The proposed amendment to section 851A should address this legislative conflict and remove the anomaly. It will ensure that the requisite records can be provided to the Information Commissioner so that the commissioner can conduct a review and fulfil his statutory function without further delay.

Department of Finance officials had initially explored the possibility of including this amendment in this year's Finance Bill. However, the Department was advised that the proposed amendment was inappropriate for inclusion in a money Bill given that it did not have money Bill status. Therefore, it is necessary to use an alternative, such as this Bill, to bring forward the amendment. Under the measure, the Department of Finance can receive confidential taxpayer information from the Revenue Commissioners solely for specific limited purposes, namely, in the context of policy formulation and in connection with state aid matters. It is important to note that any Revenue officer or any person, including Department of Finance officials, to whom taxpayer information is disclosed and who knowingly provides to any person any taxpayer information or uses any taxpayer information otherwise than in the course of administering or enforcing the tax Acts shall be guilty of an offence and shall be liable to criminal sanction.

Do I take it that the information is provided by an official in the Department of Finance as opposed to the Revenue Commissioners?

The Department of Finance officials may have information relating to the tax status of a company. If there was a state aid case coming, the Revenue Commissioners would give information to the Department of Finance so that it could defend a position or formulate policy. It is the use of that information that is now allowed to go to the Information Commissioner.

The information would have originated with the Revenue Commissioners officials. Is that correct?

Yes. It is confidential but it is allowed to be passed for the formulation of policy or, potentially, the defence of a state aid case. There is a conflict. There are two legislative measures, both of which disallow such a move.

The Minister of State is trying to make it legal.

Yes. A criminal sanction could apply in both cases.

I understand that. I am not opposed to the section.

At present, the Revenue Commissioners can give the relevant information to the Information Commissioner but Department of Finance officials cannot. This rectifies the position.

That answers a further question I had about the role of the Revenue Commissioners. This involves an official or officials within the Department having access to taxpayer information. What provisions are set out in law relating to officials in the Department as opposed to officials in the Revenue Commissioners having access to taxpayers' personal information?

Only for the purposes of policy can they receive information from Revenue, or to defend a state aid case against the State.

They are allowed to do it only on the basis of those two circumstances. Is that correct? In the case of policy formulation we may look for information to be provided in a way such that taxpayers are not identified by the Department. I assume the Minister will know about it as well. I assume he or she is entitled to that information with the individual being identifiable.

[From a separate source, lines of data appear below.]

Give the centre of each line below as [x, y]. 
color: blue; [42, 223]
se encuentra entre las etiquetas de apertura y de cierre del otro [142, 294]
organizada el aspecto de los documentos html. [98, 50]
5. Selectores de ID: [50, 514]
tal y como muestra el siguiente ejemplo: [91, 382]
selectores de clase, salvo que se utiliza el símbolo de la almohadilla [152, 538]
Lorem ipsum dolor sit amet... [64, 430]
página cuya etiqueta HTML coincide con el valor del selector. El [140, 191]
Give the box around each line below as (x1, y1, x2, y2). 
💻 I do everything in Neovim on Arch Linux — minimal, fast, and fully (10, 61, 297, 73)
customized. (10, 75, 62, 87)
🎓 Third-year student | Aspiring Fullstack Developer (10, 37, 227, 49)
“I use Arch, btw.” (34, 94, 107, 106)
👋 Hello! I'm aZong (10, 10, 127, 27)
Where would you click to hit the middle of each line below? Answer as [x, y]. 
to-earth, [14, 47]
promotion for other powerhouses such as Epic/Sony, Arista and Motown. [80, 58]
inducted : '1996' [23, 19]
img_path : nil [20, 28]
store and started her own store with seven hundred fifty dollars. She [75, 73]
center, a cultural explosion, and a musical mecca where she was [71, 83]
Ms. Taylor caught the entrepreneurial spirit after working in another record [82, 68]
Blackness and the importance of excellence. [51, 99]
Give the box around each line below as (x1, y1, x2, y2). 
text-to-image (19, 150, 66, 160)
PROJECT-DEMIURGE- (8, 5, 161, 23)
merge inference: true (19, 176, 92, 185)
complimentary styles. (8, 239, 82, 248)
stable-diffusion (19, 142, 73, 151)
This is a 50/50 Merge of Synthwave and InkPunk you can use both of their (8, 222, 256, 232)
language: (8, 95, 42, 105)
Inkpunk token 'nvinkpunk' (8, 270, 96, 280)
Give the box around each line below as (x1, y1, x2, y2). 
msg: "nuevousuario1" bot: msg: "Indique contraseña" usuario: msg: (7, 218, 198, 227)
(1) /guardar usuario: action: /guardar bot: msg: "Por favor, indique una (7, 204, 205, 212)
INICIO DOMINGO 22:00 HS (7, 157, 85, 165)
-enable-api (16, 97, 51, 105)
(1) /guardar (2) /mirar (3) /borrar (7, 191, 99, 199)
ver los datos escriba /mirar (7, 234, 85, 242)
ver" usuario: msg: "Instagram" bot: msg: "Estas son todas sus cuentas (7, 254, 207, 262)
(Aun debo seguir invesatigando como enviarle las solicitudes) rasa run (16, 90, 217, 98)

Yes, the information is general and broad, but in some circumstances the information could identify the company, potentially, without anyone being told.

I am keen to tease through this. Would it be right to say that the only case where the Department would have access to information on a taxpayer where the subject could be identifiable would not be in the case of policy, although it seems one could make assumptions about the identity? However, a subject would be identifiable in a state aid case. Is that the situation? Heretofore, no information has even been passed between the Department of Finance and the Information Commissioner in respect of taxpayer information. Is that correct?

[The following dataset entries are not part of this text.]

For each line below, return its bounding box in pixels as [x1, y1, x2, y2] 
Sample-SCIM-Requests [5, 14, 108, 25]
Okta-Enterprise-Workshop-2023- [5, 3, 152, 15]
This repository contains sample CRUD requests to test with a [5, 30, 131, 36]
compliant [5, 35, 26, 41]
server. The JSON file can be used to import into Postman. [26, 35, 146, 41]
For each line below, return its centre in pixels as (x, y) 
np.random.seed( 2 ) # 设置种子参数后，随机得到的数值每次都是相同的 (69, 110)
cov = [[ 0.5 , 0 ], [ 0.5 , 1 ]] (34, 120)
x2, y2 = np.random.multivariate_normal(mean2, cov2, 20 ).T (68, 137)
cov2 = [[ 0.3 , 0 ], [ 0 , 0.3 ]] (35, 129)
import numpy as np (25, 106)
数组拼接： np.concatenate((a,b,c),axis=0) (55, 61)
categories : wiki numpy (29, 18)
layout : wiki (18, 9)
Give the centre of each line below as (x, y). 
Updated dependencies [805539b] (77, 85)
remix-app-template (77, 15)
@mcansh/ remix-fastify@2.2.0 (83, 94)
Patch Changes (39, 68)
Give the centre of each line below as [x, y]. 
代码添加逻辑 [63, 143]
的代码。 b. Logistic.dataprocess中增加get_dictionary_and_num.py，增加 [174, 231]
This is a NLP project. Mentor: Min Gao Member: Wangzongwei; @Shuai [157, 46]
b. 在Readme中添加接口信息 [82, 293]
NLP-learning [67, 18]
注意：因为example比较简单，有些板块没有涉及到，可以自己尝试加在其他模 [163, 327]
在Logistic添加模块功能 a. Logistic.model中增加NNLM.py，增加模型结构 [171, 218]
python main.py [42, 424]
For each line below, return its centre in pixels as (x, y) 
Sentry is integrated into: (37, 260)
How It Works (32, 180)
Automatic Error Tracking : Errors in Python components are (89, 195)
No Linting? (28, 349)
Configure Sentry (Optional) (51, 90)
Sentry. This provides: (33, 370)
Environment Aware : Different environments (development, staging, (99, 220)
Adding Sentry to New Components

Yes, because it would be a criminal offence if that was done.

It was a criminal offence if they did not do it as well.

I know. This rectifies the anomaly and the conflicting legislation.

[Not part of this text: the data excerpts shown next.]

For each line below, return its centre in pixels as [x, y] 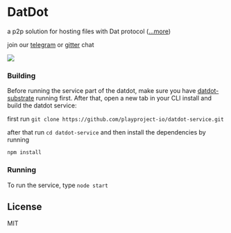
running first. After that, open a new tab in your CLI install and [124, 98]
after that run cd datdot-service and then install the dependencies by [106, 132]
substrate [21, 98]
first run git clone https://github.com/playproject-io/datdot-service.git [115, 119]
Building [22, 76]
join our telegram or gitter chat [51, 44]
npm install [24, 153]
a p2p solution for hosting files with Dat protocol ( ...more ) [89, 31]
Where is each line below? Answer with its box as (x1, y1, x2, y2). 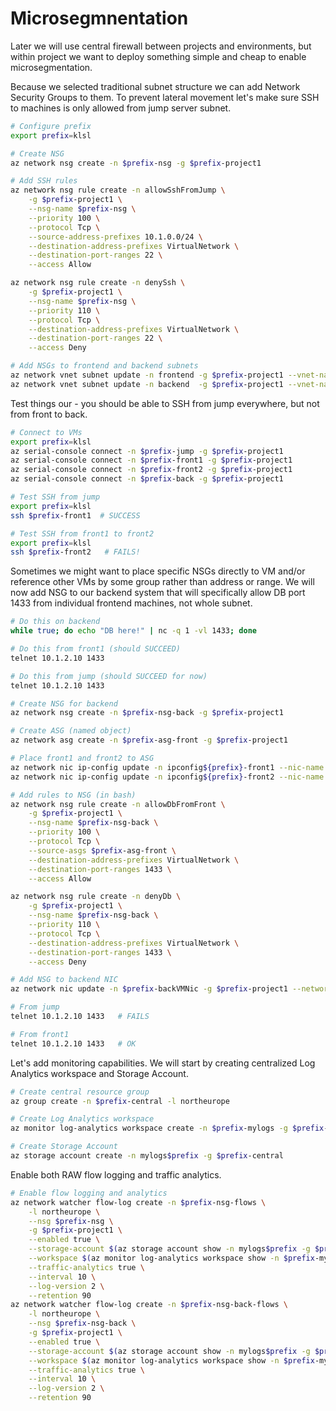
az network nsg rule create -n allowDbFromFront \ (10, 799, 226, 809)
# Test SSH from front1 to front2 (10, 528, 155, 539)
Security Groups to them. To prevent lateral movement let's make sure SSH (10, 91, 320, 103)
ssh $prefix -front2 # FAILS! (10, 547, 141, 557)
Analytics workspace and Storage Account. (10, 1067, 189, 1079)
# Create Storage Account (10, 1142, 118, 1152)
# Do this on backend (10, 617, 101, 627)
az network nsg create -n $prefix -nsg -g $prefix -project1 (10, 158, 262, 168)
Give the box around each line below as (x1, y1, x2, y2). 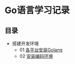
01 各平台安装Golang (19, 47, 63, 53)
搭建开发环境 (12, 41, 39, 46)
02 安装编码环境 (19, 53, 53, 59)
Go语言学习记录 (5, 5, 70, 16)
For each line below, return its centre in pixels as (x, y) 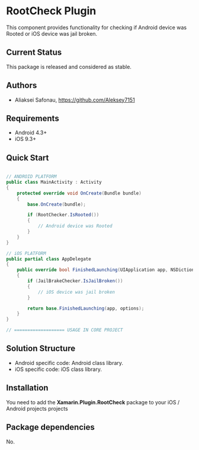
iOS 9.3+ (25, 139)
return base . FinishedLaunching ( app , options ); (86, 308)
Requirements (33, 118)
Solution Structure (41, 349)
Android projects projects (37, 408)
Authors (22, 85)
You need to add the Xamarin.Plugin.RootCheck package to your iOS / (93, 402)
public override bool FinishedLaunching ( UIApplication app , (92, 270)
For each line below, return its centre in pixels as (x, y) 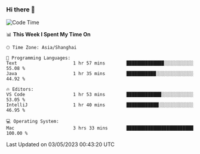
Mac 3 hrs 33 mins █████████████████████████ (100, 128)
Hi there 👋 (21, 10)
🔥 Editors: (20, 90)
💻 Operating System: (33, 122)
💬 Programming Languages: (38, 58)
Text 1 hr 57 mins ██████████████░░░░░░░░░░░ (100, 63)
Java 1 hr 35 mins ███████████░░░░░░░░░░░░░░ (100, 74)
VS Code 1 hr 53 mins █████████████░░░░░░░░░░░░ (100, 95)
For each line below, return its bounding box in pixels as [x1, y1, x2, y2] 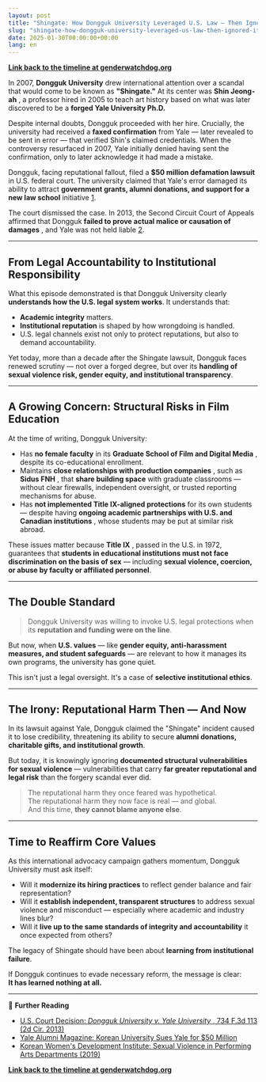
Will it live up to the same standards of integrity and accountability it [19, 922, 249, 932]
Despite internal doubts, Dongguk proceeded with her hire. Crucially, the [8, 119, 245, 128]
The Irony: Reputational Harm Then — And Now [8, 702, 247, 716]
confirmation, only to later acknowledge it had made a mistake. [8, 152, 214, 162]
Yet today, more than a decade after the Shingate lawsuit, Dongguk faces [8, 353, 247, 363]
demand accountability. [19, 337, 97, 347]
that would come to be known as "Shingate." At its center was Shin [8, 86, 230, 96]
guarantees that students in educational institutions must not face [8, 548, 229, 558]
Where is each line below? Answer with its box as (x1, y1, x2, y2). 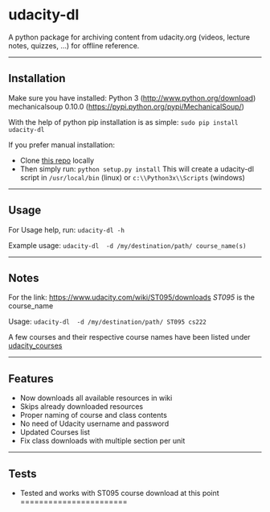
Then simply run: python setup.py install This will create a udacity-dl (19, 163, 255, 174)
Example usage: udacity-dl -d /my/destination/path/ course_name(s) (8, 240, 247, 250)
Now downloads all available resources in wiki (19, 393, 173, 403)
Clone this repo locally (19, 155, 95, 165)
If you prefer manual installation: (8, 139, 115, 150)
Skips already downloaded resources (19, 402, 143, 411)
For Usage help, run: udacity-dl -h (8, 225, 125, 234)
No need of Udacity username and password (19, 419, 170, 428)

Information has not been passed so far and this will allow it to be passed.

Are there any restrictions on passing information to European authorities on the part of a Department official?

Under state aid rules, European authorities can request information.

Can they request it from officials?

They can request it from Revenue and the Department of Finance.

I have one final question relating to European access to information, especially environmental legislation and so on. Is there a restriction on officials providing information through that forum? If they use the European authorities to access information, are there restrictions on the officials passing the information in a given case? It would amount to accessing information using a different mechanism. It is not a freedom of information mechanism but it could be used frequently.

I do not know. There are general powers.

I may liaise on that matter specifically. Otherwise, I have no issue with this.

Amendment agreed to.
Schedules 1 and 2 agreed to.
TITLE

I move amendment No. 5:

In page 3, line 8, after “agreements;” to insert “to amend the International Finance Corporation Act 1958 and the Taxes Consolidation Act 1997;”.

Amendment agreed to.
Title, as amended, agreed to.
Bill reported with amendments.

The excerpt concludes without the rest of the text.